# Task requirements
When a line of the listing below has the string "Answer" in it, copy that line.

- Opening Delimiter -

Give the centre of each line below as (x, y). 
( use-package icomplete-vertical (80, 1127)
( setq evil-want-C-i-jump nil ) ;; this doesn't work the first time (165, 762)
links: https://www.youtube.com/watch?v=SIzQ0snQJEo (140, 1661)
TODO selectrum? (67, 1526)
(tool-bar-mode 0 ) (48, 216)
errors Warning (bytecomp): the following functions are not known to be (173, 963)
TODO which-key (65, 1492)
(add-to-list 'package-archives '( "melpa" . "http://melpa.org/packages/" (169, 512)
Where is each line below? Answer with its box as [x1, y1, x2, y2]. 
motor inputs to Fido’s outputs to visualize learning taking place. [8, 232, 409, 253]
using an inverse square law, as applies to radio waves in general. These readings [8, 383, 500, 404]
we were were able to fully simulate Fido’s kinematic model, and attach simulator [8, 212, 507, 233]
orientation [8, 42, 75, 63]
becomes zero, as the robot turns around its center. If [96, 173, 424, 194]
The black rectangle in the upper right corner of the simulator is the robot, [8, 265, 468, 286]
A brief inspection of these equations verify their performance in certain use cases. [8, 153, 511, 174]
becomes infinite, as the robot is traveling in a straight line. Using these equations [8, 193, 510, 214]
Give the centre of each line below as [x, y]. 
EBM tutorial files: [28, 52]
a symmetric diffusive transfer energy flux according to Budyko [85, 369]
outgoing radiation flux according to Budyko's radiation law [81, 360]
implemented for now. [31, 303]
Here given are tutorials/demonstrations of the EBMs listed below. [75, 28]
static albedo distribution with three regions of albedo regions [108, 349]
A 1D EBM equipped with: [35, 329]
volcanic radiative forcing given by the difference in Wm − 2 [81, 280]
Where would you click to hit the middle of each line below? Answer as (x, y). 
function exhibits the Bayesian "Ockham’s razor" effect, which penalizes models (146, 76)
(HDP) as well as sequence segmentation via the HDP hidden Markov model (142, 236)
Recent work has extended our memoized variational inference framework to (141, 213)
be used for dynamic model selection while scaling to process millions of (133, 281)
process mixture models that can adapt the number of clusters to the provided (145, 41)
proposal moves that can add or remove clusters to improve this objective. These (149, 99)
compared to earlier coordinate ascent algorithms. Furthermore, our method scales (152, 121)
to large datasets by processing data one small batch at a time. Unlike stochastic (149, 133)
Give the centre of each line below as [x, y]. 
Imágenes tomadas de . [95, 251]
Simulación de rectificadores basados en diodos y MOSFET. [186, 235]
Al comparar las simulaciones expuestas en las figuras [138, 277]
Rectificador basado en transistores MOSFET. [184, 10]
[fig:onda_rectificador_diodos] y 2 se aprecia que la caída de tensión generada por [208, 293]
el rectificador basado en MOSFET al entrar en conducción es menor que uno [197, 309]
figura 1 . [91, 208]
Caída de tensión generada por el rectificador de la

- Closing Delimiter -

# Solved problem
Where is each line below? Answer with its box as [x1, y1, x2, y2]. 
Where would you click to hit the middle of each line below? Answer as (x, y). 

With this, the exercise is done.